# Hessian condition for solving Hamilton-Jacobi equation

I am reading the book Classical dynamics: a contemporary approach by J. V. José and E. J. Saletan. In chapter 6.1, after deducing Hamilton-Jacobi (HJ) equation, the following is stated:

This (obtaining the solution of the HJ equation) can be done only if the Hessian satisfies the condition $|\partial^2S/\partial q^\alpha\partial Q^\beta|\neq 0$, but recall that this is a condition already imposed on a Type 1 generator.

A Type 1 generating function is $F_1(q,Q,t)=S(q,Q,t)$. I don't understand why such condition is already imposed in this kind of generating function, this only happens to type 1, or it also works in type 2 and others? Also, why is this condition even needed?

The book doesn't explain any further, so I would like to understand this mathematical needs for solving HJ equation.

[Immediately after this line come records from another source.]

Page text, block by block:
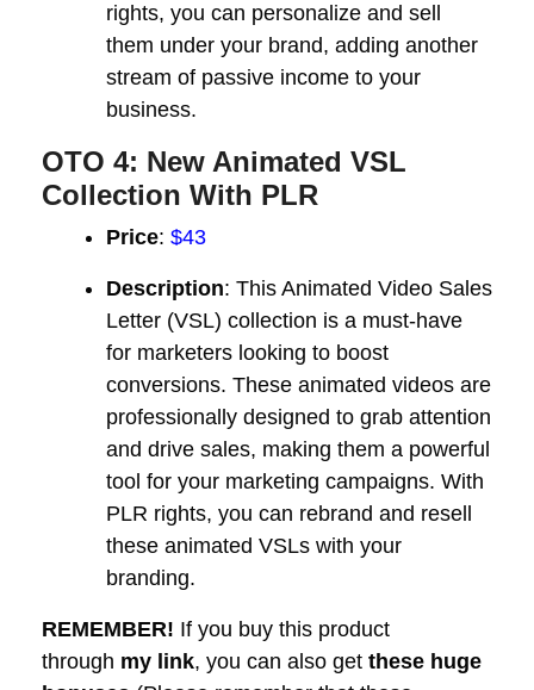
rights, you can personalize and sell
them under your brand, adding another
stream of passive income to your
business.
OTO 4: New Animated VSL
Collection With PLR
Price: $43
Description: This Animated Video Sales
Letter (VSL) collection is a must-have
for marketers looking to boost
conversions. These animated videos are
professionally designed to grab attention
and drive sales, making them a powerful
tool for your marketing campaigns. With
PLR rights, you can rebrand and resell
these animated VSLs with your
branding.
REMEMBER! If you buy this product
through my link, you can also get these huge

1. The full quote in Ref. 1 reads

[...] In the meantime, assume that a solution for $S(q, Q, t)$ has been found. Because $K = 0$ by construction, the motion in the $(Q, P)$ coordinates is trivial: $$Q^i(t) ~=~ \text{const}., \qquad P_i(t) = \text{const}.\tag{6.1b}$$ To find the motion in the $(q, p)$ coordinates, use Eqs. (5.121): $$p_i~=~\frac{\partial S}{\partial q^i}, \qquad P_i~=~-\frac{\partial S}{\partial Q^i}. \tag{6.2}$$ Invert the second of these to find the $q^i$ in terms of $(Q, P, t)$ and insert that into the first to find the $p_i$ in terms of $(Q, P, t).$ This can be done only if the Hessian satisfies the condition $$\det\frac{\partial^2 S}{\partial q^i\partial Q^j}~\neq~ 0,\tag{6.2c}$$ but recall that this is a condition already imposed on a Type 1 generator. The problem is thereby solved, since $q(t)$ and $p(t)$ have been obtained in terms of the $2n$ constants of the motion $(Q, P).$ [...]

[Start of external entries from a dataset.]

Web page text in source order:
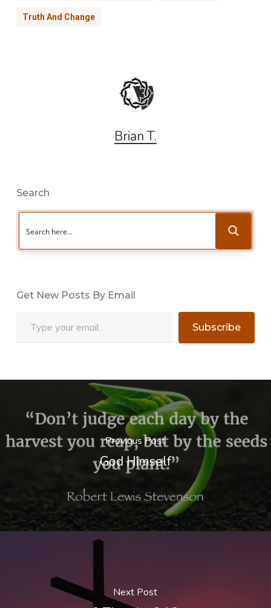
Truth And Change
Brian T.
Search
Get New Posts By Email
Subscribe
Previous Post
God Himself
Next Post
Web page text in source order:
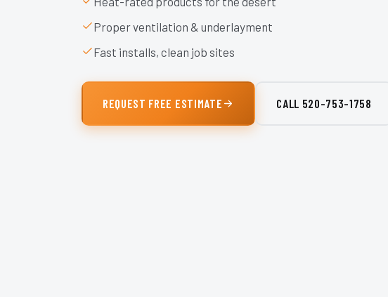
Proper ventilation & underlayment
Fast installs, clean job sites
REQUEST FREE ESTIMATE CALL 520-753-1758

2. Note that Ref. 1 is not claiming that condition (6.2c) is needed to solve the Hamilton-Jacobi (HJ) equation wrt. $S$. Instead condition (6.2c) is needed to solve eq. (6.2b) wrt. $q^i$, cf. the inverse function theorem.

3. In the rest of this answer, we would like to show that condition (6.2c) is automatically imposed on a Type 1 generator. To this end, let us introduce the collective notation $$z^I~\equiv~(q^i,p_i), \qquad Z^I~\equiv~(Q^i,P_i), \qquad \mathbb{Q}^I~\equiv~(q^i,Q^i), \qquad \mathbb{P}_I~\equiv~(p_i,P_i),$$ $$i~\in~\{1,\ldots,n\},\qquad I~\in~\{1,\ldots,2n\}. \tag{1}$$

4. For notational simplicity, the time parameter $t$ is implicitly implied in what follows. So for instance a canonical transformation (CT) $$Z^I~=~G^I(z,t)\tag{2}$$ is written as $$Z^I~=~G^I(z) ~=~\begin{pmatrix} g^i(z) \\ \star \end{pmatrix}, \qquad Q^I~=~g^i(z),\tag{3}$$ with the parametric $t$-dependence implicitly implied, and so forth. (The star $\star$ indicates that the precise form of this sector will play no role in what follows.)

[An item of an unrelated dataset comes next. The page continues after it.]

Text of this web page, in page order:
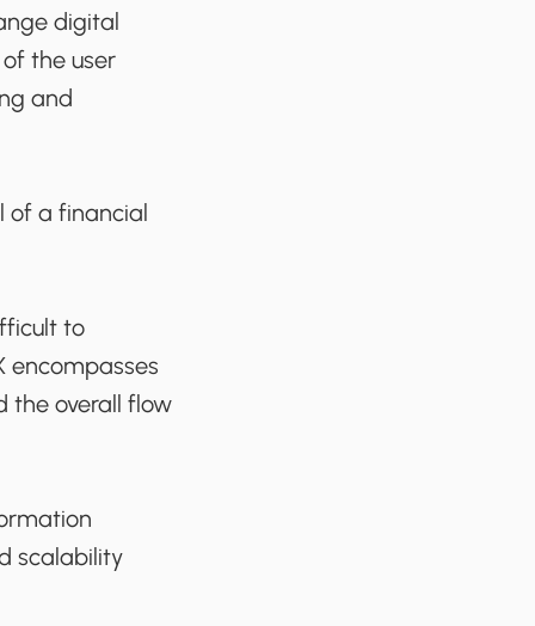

5. If the CT has a type 1 generating function $F_1(\mathbb{Q})$, it means that $$\mathbb{P}_I~=~ H_I(\mathbb{Q}) ~=~\begin{pmatrix} h_i(\mathbb{Q}) \\ \star \end{pmatrix},\qquad p_i~=~h_i( \mathbb{Q})~=~\frac{\partial F_1(\mathbb{Q})}{\partial q^i}.\tag{4}$$

6. For fixed $q$, we conclude that the functions $g$ and $h$ are each other's inverse functions. More precisely $$Q^i~=~g^i(q, h(q,Q)), \qquad p_i~=~h_i(q, g(q,p)).\tag{5}$$ We conclude that the matrices $$\frac{\partial g^i(z)}{\partial p_j} \quad \text{and}\quad \frac{\partial h_i(\mathbb{Q})}{\partial Q^j} ~=~\frac{\partial^2 F_1(\mathbb{Q})}{\partial q^i\partial Q^j} \tag{6}$$ are each other's inverse matrices, and in particular have non-zero determinants, which is the sought-for eq. (6.2c).

References:

1. J.V. Jose & E.J. Saletan, Classical dynamics: a contemporary approach; p.244 eq. (5.122b) & p. 286.
• Solving the HJ equation means obtaining $q(t)$ and $p(t)$. I realize from your answer that the elements of the matrix $\partial^2 F_1/\partial{q^i}\partial Q^j$ need not to be zero in order to invert $Q(q,p)$ to $q(Q,p)$. With $p(q,Q)$ already given by the derivative of the generating function, the problem is then solved. What I still don't see, is why it is also needed that the determinant is not zero. – Saavestro Jan 2 '17 at 19:45
• I would say that it is shown in the last line. Could you be more specific? – Qmechanic Jan 2 '17 at 21:18
• I see it is clear that the determinant is non-zero in this case. But I don't see why this is a requirement for obtaining solutions of the HJ equation. What would happen if it is zero? It has something to do with the Cramer's Rule from linear algebra? or is there anything else? I heard that the HJ equation has solutions only if it is separable, but I'm not sure, and don't know if maybe this is related somehow. – Saavestro Jan 3 '17 at 19:51
• I updated the answer. – Qmechanic Jan 3 '17 at 21:16